Data on Friday showed China’s factory activity contracted for a fifth straight month in February, while the expansion in the services sector picked up pace, highlighting an uneven recovery for the world’s second-largest economy.

“The PMI is less reliable in Feb because of the Chinese New Year holiday makes it difficult to get a clear picture of economic momentum,” said Zhiwei Zhang, chief economist at Pinpoint Asset Management.

“We need to wait for more macro data on retail sales and industrial production in Jan-Feb to get a clear view on the economy.”

China’s mainland markets were tentative, with both the bluechips and Shanghai Composite index mostly flat on the first day of March. Investors are on the lookout for further stimulus at a key policy meeting next week.

Japan’s factory activity shrank at the fastest pace in more than 3-1/2 years in February, a private-sector survey showed on Friday.

Overnight on Wall Street, the S&P 500 and Nasdaq closed at record highs. The U.S. personal consumer expenditures (PCE) price index, the Federal Reserve’s preferred gauge for inflation, rose 0.3% in January from a month earlier. The core PCE price index rose 0.4%, as expected.

That kept the prospects of a June interest rate cut alive. Markets still see a 76% probability the Fed will start cutting interest rates in June, with a total easing of 82 basis points priced in for this year.

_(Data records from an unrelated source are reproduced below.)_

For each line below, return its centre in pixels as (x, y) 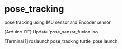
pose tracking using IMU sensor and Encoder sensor (58, 22)
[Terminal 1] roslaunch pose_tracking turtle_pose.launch (61, 41)
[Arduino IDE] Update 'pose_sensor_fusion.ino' (52, 32)
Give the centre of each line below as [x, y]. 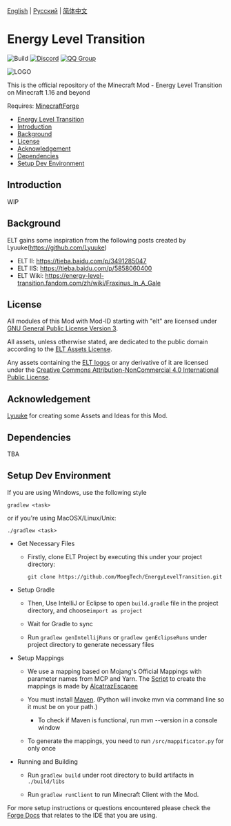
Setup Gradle [36, 590]
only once [42, 748]
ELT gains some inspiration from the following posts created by [97, 240]
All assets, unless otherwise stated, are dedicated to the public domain [108, 342]
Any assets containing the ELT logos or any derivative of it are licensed [108, 363]
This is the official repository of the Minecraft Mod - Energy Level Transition [115, 85]
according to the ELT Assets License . [60, 349]
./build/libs [46, 781]
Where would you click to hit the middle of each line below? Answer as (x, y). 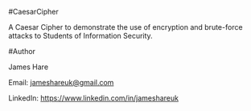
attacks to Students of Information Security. (80, 36)
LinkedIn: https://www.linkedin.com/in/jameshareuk (94, 98)
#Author (22, 51)
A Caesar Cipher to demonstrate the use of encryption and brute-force (125, 27)
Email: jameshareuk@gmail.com (61, 82)
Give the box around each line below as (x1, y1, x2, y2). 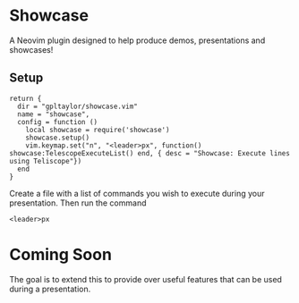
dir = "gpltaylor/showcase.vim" (17, 102, 139, 111)
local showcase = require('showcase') (25, 125, 170, 134)
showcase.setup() (25, 133, 90, 142)
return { (9, 94, 42, 103)
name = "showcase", (17, 109, 90, 119)
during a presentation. (9, 283, 91, 294)
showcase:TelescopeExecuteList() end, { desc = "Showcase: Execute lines (9, 148, 291, 157)
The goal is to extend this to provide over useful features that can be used (9, 274, 282, 284)
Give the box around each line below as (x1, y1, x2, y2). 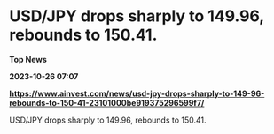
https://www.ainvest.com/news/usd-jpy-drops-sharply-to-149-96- (9, 88, 265, 99)
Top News (9, 54, 47, 64)
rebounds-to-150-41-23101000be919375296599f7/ (9, 97, 205, 108)
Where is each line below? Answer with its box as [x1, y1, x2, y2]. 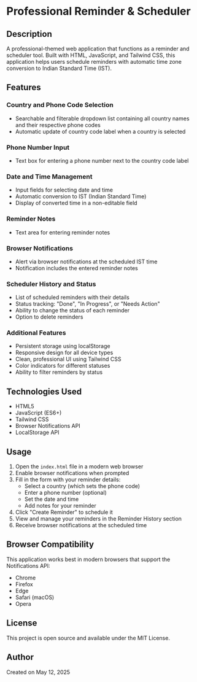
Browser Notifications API [15, 422, 81, 430]
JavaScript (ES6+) [15, 409, 62, 417]
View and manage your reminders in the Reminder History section [15, 515, 182, 522]
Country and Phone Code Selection [6, 101, 114, 109]
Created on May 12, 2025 [6, 668, 71, 676]
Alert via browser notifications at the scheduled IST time [15, 258, 158, 265]
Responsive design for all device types [15, 349, 114, 357]
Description [6, 29, 52, 39]
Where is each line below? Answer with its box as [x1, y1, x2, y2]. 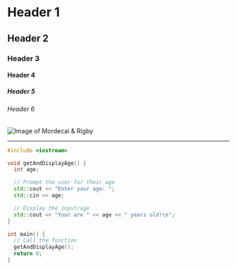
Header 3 [7, 54, 40, 63]
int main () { [7, 231, 46, 238]
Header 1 [7, 4, 60, 20]
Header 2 [7, 32, 49, 44]
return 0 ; [13, 250, 42, 257]
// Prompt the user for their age [13, 179, 115, 186]
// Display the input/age [13, 204, 90, 211]
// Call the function [13, 237, 78, 244]
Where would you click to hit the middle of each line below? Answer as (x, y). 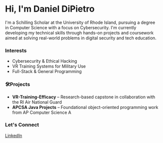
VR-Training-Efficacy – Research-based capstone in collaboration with (84, 97)
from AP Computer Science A (42, 112)
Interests (16, 51)
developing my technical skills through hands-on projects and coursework (79, 33)
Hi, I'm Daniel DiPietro (50, 9)
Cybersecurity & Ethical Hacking (45, 61)
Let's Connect (22, 125)
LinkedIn (14, 135)
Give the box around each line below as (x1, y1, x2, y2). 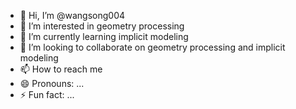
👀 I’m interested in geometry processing (19, 20, 185, 32)
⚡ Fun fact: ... (19, 89, 75, 100)
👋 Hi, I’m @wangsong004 (19, 10, 126, 21)
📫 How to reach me (19, 63, 103, 75)
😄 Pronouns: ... (19, 78, 85, 89)
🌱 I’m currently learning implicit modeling (19, 31, 189, 42)
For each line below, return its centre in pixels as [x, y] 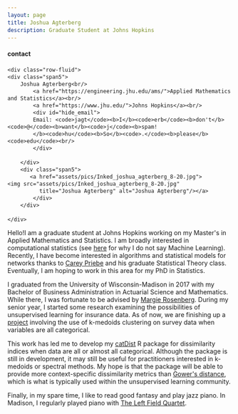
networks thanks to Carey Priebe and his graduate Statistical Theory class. [117, 263]
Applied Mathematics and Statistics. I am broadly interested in [98, 240]
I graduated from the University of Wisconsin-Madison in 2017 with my [111, 284]
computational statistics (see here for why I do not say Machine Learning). [117, 248]
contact [19, 53]
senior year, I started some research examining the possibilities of [104, 307]
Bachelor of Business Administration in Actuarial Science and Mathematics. [118, 291]
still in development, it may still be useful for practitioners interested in [110, 358]
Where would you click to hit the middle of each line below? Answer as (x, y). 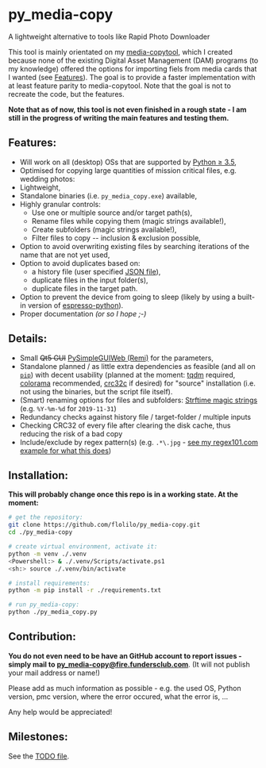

“The PCE data confirms the unhelpful January inflation surprise already previewed by earlier CPI and PPI numbers,” said Taylor Nugent, a senior economist at National Australia Bank.

“We don’t think the disinflation trend has been arrested, but there is some risk support from residual seasonality issues in the January increase also bleeds into February.”

Further aiding sentiment, Fed speakers overnight reiterated that policymakers will look through recent data that showed price pressures rebounded in January to focus on overall progress on inflation.

In Europe, inflation readings in Germany, France and Spain all eased, mostly in line with expectations, which should bode well for the eurozone inflation data due later on Friday.

That drove a fall in the euro, which was hovering at $1.0809, having eased 0.3% overnight.

The yen slipped 0.2% to 150.23. It gained 0.5% overnight after a Bank of Japan board member, Hajime Takata, said sustained achievement of 2% inflation was already in sight.

However, BOJ Governor Kazuo Ueda later struck a more cautious tone, saying that it was too early to conclude that sustained achievement of the central bank’s 2% inflation target can be foreseen.

Bonds rallied in relief that the U.S. PCE data was not worse than expected. The 10-year Treasury yield held at 4.2639% after edging 4 basis points lower overnight. It jumped 29 basis points last week as markets pushed back bets on early rate cuts.

The two-year Treasury yield, which reflects interest rate expectations, was also flat at 4.6373%, having eased 4 bps to 4.644%.

Oil prices edged up on Friday. Brent rose 0.4% to $82.21 a barrel, while U.S. crude gained 0.3% to $78.47 per barrel.

The spot gold price was flat at $2,043.99.